Today’s figures from the government’s Insolvency Service show that 492 companies went into administration during the three months to the end of September, which up 16.9 per cent on the previous quarter although it was still 18.8 per cent lower than the same period in 2013.

There were 3,368 liquidations in total in the third quarter, down by 11.7 per cent on the same period last year. The number of receiverships (175) and company voluntary arrangements (144) were also down on last year.

Richard Wolff, North West chair of R3 and Head of Corporate Recovery and Insolvency at JMW Solicitors, says: “The long-term business insolvency trend is downwards and activity has been very quiet recently.
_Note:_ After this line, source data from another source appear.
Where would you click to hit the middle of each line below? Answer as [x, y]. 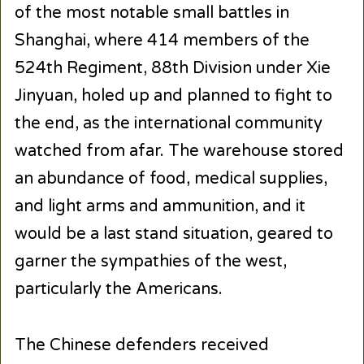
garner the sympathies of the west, [150, 262]
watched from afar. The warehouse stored [179, 152]
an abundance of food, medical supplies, [171, 179]
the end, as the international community [168, 124]
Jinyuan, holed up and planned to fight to [173, 96]
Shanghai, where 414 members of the [162, 41]
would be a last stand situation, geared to [173, 234]
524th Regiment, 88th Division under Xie [172, 69]
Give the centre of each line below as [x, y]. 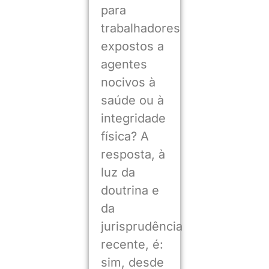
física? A [125, 137]
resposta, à [133, 155]
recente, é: [132, 245]
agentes [124, 65]
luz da [118, 173]
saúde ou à [132, 101]
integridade [133, 119]
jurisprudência [141, 227]
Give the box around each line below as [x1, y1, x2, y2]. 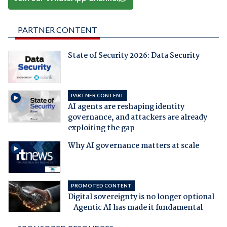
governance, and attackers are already [67, 111, 207, 124]
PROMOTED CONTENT [70, 182, 132, 188]
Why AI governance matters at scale [67, 139, 199, 152]
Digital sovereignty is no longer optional [67, 191, 214, 203]
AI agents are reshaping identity [67, 100, 184, 113]
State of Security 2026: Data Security [67, 49, 200, 62]
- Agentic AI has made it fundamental [67, 201, 203, 214]
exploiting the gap [67, 122, 135, 134]
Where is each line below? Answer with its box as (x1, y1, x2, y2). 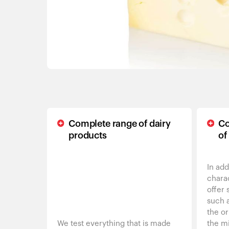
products (68, 131, 107, 140)
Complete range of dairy (68, 119, 171, 128)
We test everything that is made (57, 220, 171, 227)
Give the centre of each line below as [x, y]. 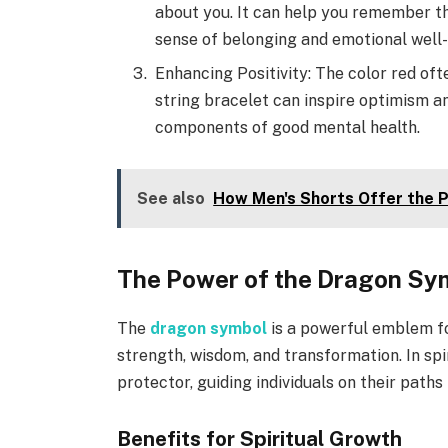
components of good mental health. [288, 127]
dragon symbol [209, 328]
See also [171, 199]
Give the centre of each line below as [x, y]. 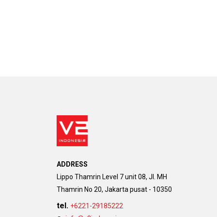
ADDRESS [72, 164]
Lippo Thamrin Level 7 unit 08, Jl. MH [112, 177]
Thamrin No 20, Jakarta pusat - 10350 [114, 189]
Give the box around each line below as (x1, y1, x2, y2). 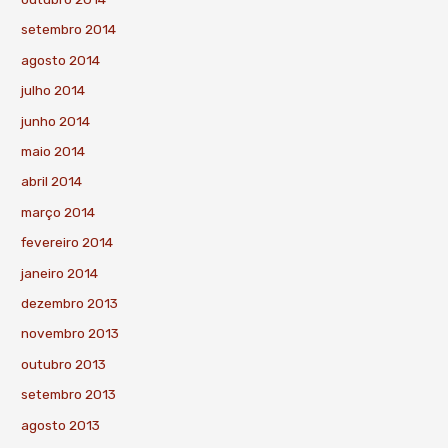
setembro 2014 (21, 21, 117, 38)
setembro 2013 (21, 386, 117, 403)
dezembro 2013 (21, 294, 119, 311)
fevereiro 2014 (21, 234, 114, 251)
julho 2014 (21, 82, 86, 99)
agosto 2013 (21, 416, 101, 433)
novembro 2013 (21, 325, 120, 342)
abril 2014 (21, 173, 83, 190)
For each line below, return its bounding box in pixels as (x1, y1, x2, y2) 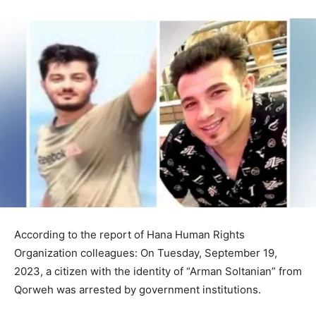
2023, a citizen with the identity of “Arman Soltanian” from (14, 264, 302, 278)
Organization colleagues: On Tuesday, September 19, (14, 245, 277, 260)
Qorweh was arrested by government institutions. (14, 282, 261, 296)
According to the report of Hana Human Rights (14, 227, 245, 241)
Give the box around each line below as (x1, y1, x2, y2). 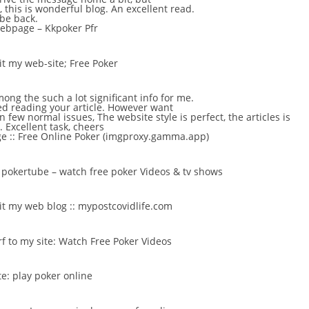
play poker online (12, 269, 92, 283)
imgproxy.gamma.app (106, 130, 206, 143)
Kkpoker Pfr (45, 21, 98, 35)
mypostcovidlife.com (78, 199, 172, 213)
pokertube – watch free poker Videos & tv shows (1, 164, 223, 178)
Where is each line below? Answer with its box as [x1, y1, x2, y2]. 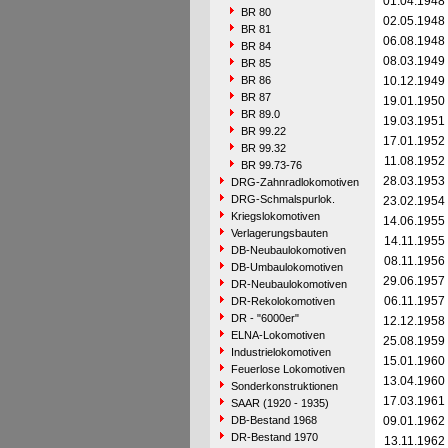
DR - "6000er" [230, 312, 299, 324]
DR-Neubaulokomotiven [230, 278, 347, 290]
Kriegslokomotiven [230, 210, 320, 222]
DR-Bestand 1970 [230, 431, 318, 443]
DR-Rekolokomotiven [230, 295, 335, 307]
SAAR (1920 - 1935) [230, 397, 329, 409]
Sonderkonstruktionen [230, 380, 338, 392]
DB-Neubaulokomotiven [230, 244, 346, 256]

However, growth can lead to rising insolvency levels and this may explain the increase in administrations in the third quarter.

“Businesses can run into trouble after recessions or economic doldrums – as we’ve experienced for the past five years or so – because they’re simply not ready for growth. If a business can’t invest to support its growth, cash flow can become a big problem and the business may find itself ‘over-trading’. Fresh access to finance is crucial to avoid funding gaps.

“Recent R3 research found that 13,000 Northern businesses (4%) are now struggling to repay their debts – the same as when figures peaked in February 2013.

“It is encouraging however to see that while administrations were up on the previous quarter, the number of compulsory liquidations has continued to fall, which shows companies are making greater use of business rescue procedures, rather than waiting to be wound up.”